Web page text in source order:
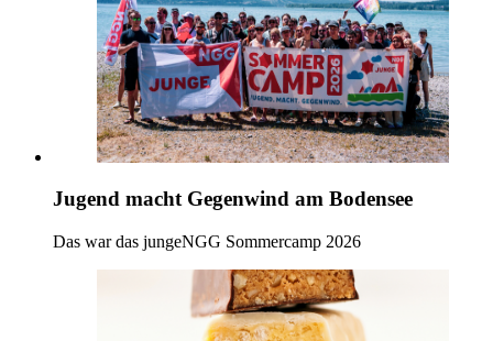
Jugend macht Gegenwind am Bodensee
Das war das jungeNGG Sommercamp 2026
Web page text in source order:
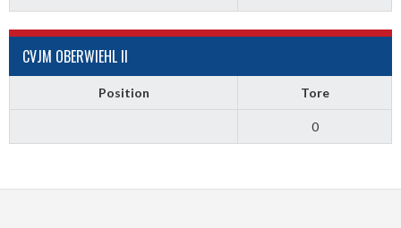
CVJM OBERWIEHL II
Position Tore
0
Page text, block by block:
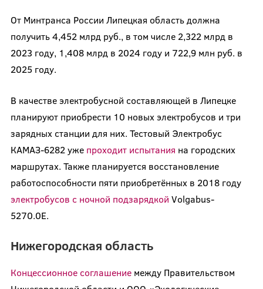
От Минтранса России Липецкая область должна
получить 4,452 млрд руб., в том числе 2,322 млрд в
2023 году, 1,408 млрд в 2024 году и 722,9 млн руб. в
2025 году.
В качестве электробусной составляющей в Липецке
планируют приобрести 10 новых электробусов и три
зарядных станции для них. Тестовый Электробус
КАМАЗ-6282 уже проходит испытания на городских
маршрутах. Также планируется восстановление
работоспособности пяти приобретённых в 2018 году
электробусов с ночной подзарядкой Volgabus-
5270.0E.
Нижегородская область
Концессионное соглашениемежду Правительством
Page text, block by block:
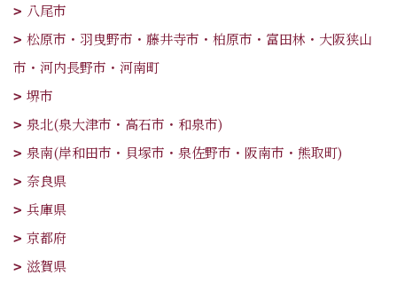
八尾市
松原市・羽曳野市・藤井寺市・柏原市・富田林・大阪狭山
市・河内長野市・河南町
堺市
泉北(泉大津市・高石市・和泉市)
泉南(岸和田市・貝塚市・泉佐野市・阪南市・熊取町)
奈良県
兵庫県
京都府
滋賀県
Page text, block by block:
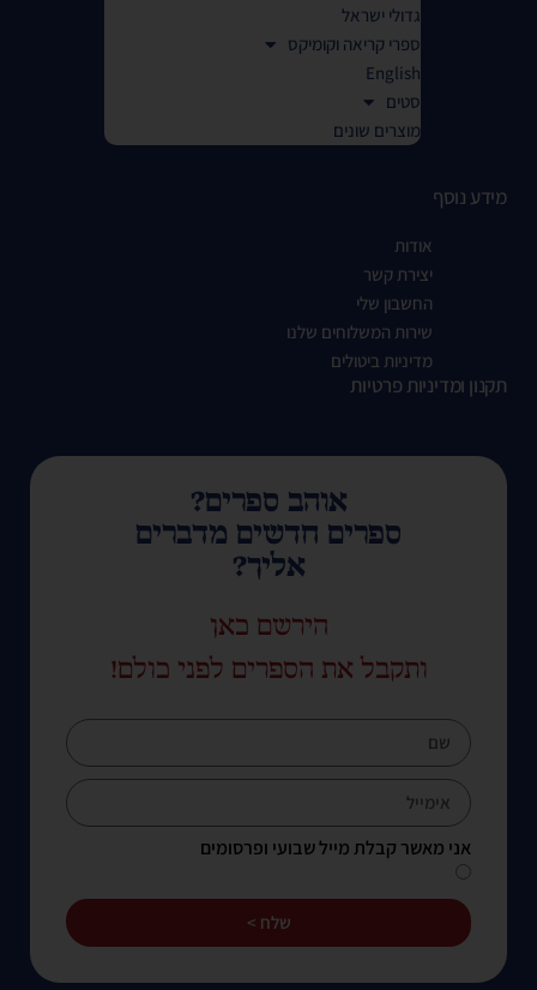
גדולי ישראל
ספרי קריאה וקומיקס
English
סטים
מוצרים שונים
מידע נוסף
אודות
יצירת קשר
החשבון שלי
שירות המשלוחים שלנו
מדיניות ביטולים
תקנון ומדיניות פרטיות
אוהב ספרים?
ספרים חדשים מדברים
אליך?
הירשם כאן
ותקבל את הספרים לפני כולם!
אני מאשר קבלת מייל שבועי ופרסומים
שלח >
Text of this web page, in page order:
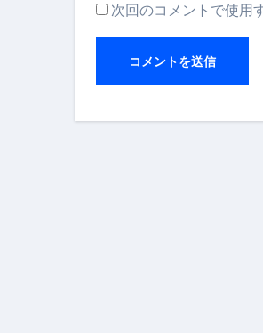
次回のコメントで使用
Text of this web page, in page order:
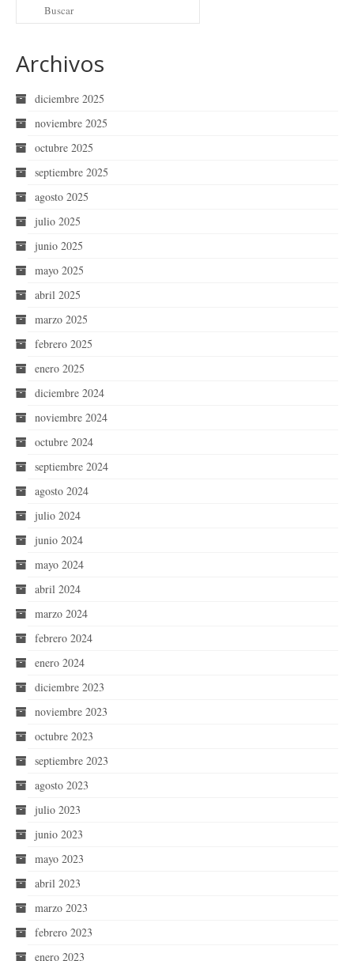
Archivos
diciembre 2025
noviembre 2025
octubre 2025
septiembre 2025
agosto 2025
julio 2025
junio 2025
mayo 2025
abril 2025
marzo 2025
febrero 2025
enero 2025
diciembre 2024
noviembre 2024
octubre 2024
septiembre 2024
agosto 2024
julio 2024
junio 2024
mayo 2024
abril 2024
marzo 2024
febrero 2024
enero 2024
diciembre 2023
noviembre 2023
octubre 2023
septiembre 2023
agosto 2023
julio 2023
junio 2023
mayo 2023
abril 2023
marzo 2023
febrero 2023
enero 2023

^^^^

▸ Problem requirements: Please reprint the whole listing exactly and omit its pictures.

▸ Task output:
Web page text in source order:
Jugend macht Gegenwind am Bodensee
Das war das jungeNGG Sommercamp 2026
Web page text in source order:
CVJM OBERWIEHL II
Position Tore
0
Page text, block by block:
От Минтранса России Липецкая область должна
получить 4,452 млрд руб., в том числе 2,322 млрд в
2023 году, 1,408 млрд в 2024 году и 722,9 млн руб. в
2025 году.
В качестве электробусной составляющей в Липецке
планируют приобрести 10 новых электробусов и три
зарядных станции для них. Тестовый Электробус
КАМАЗ-6282 уже проходит испытания на городских
маршрутах. Также планируется восстановление
работоспособности пяти приобретённых в 2018 году
электробусов с ночной подзарядкой Volgabus-
5270.0E.
Нижегородская область
Концессионное соглашениемежду Правительством
Page text, block by block:
八尾市
松原市・羽曳野市・藤井寺市・柏原市・富田林・大阪狭山
市・河内長野市・河南町
堺市
泉北(泉大津市・高石市・和泉市)
泉南(岸和田市・貝塚市・泉佐野市・阪南市・熊取町)
奈良県
兵庫県
京都府
滋賀県
Page text, block by block:
גדולי ישראל
ספרי קריאה וקומיקס
English
סטים
מוצרים שונים
מידע נוסף
אודות
יצירת קשר
החשבון שלי
שירות המשלוחים שלנו
מדיניות ביטולים
תקנון ומדיניות פרטיות
אוהב ספרים?
ספרים חדשים מדברים
אליך?
הירשם כאן
ותקבל את הספרים לפני כולם!
אני מאשר קבלת מייל שבועי ופרסומים
שלח >
Text of this web page, in page order:
次回のコメントで使用
Text of this web page, in page order:
Archivos
diciembre 2025
noviembre 2025
octubre 2025
septiembre 2025
agosto 2025
julio 2025
junio 2025
mayo 2025
abril 2025
marzo 2025
febrero 2025
enero 2025
diciembre 2024
noviembre 2024
octubre 2024
septiembre 2024
agosto 2024
julio 2024
junio 2024
mayo 2024
abril 2024
marzo 2024
febrero 2024
enero 2024
diciembre 2023
noviembre 2023
octubre 2023
septiembre 2023
agosto 2023
julio 2023
junio 2023
mayo 2023
abril 2023
marzo 2023
febrero 2023
enero 2023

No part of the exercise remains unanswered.